Ambassador Joseph DeTrani, former Director of the National Counterproliferation Center and Special Adviser to the Director of National Intelligence; Ambassador Marc Ginsberg, former Ambassador to Morocco and former White House Middle East advisor for President Carter; and Michael Pregent, senior fellow, Hudson Institute, were the panelists. NCRI-US Deputy Director and author of The Iran Threat, Alireza Jafarzadeh, moderated the online event, viewed by several hundred observers from across the United States on ZOOM, as well as via livestream on the NCRI-US twitter account and website.
In his opening remarks, Mr. Jafarzadeh introduced the NCRI-US’s new publication, “IRAN: The Imperative to Reimpose UN Sanctions,” saying that the 110-page book “contains details of the outlaw behavior of the Iranian regime, ... demonstrating basically that the issue of reimposing all of the UN Security Council resolutions is actually a must. It's a necessity based on the facts on the ground.”

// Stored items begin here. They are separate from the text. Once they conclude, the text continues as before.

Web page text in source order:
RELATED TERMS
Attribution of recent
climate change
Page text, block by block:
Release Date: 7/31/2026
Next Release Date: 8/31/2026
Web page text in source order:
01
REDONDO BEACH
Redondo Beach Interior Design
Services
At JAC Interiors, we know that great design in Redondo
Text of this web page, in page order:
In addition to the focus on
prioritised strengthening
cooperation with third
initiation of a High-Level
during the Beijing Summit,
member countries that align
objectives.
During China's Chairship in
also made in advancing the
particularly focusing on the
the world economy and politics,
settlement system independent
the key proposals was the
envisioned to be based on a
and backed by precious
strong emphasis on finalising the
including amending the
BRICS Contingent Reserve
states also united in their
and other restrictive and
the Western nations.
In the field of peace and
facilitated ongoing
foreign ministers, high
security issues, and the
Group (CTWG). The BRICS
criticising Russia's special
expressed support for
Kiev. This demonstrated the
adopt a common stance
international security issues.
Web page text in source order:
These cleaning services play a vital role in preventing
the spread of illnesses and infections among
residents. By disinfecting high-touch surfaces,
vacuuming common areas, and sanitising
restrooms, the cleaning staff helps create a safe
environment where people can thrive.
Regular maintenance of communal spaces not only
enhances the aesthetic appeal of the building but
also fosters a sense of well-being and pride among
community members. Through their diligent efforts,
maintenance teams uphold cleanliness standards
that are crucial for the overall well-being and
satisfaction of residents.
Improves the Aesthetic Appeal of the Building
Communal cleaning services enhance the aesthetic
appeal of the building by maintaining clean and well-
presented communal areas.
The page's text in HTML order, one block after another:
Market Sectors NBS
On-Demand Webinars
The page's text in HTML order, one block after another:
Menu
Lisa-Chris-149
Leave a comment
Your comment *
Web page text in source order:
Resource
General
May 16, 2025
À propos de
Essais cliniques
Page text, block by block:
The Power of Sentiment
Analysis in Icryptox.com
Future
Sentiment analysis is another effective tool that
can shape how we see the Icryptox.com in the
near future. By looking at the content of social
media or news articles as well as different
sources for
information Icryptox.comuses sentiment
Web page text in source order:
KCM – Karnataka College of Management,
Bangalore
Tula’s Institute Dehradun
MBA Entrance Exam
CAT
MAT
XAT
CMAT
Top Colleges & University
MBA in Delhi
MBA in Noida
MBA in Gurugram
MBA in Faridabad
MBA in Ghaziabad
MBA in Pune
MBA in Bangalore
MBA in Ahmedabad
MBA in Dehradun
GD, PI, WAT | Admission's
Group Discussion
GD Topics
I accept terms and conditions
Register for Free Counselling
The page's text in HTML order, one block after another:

He added that allowing unrestricted sales and purchases of “arms to a regime with this kind of a nature, is actually feeding terrorism and actually feeding the mayhem that's been created in the region… Over the past two years, there has been an upsurge in terrorist operations in the West, including in Albania, Denmark, France, Germany, Turkey, and the United States. This is all in the past two years. At the time when the Iranian regime actually needed Europe the most, they stepped up their terror operations on European soil.”
Mr. Jafarzadeh then read over the back cover of the NCRI-US’s new book with quotations from a statement by Mrs. Maryam Rajavi, the President-elect of the National Council of Resistance of Iran (NCRI), which was issued on July 14, 2015, shortly after JCPOA was finalized. Mrs. Rajavi said at the time that:
"Circumventing six UN Security Council resolutions, an unsigned agreement will not close the mullahs’ path to deception and access to nuclear bomb.
“Had the P5+1 been more decisive, the Iranian regime would have had no choice but to fully retreat from and permanently abandon its efforts to acquire nuclear weapons. The P5+1 should now insist on evicting the regime from the Middle East and prevent its regional meddling.
“The money poured into the regime’s coffers must be placed under strict United Nations monitoring to ensure that it addresses the Iranian people’s urgent needs ... Otherwise, Khamenei will use these funds to further the policy of export of terrorism and fundamentalism in Syria, Yemen and Lebanon as well as to fill the coffers of the Islamic Revolutionary Guards Corps.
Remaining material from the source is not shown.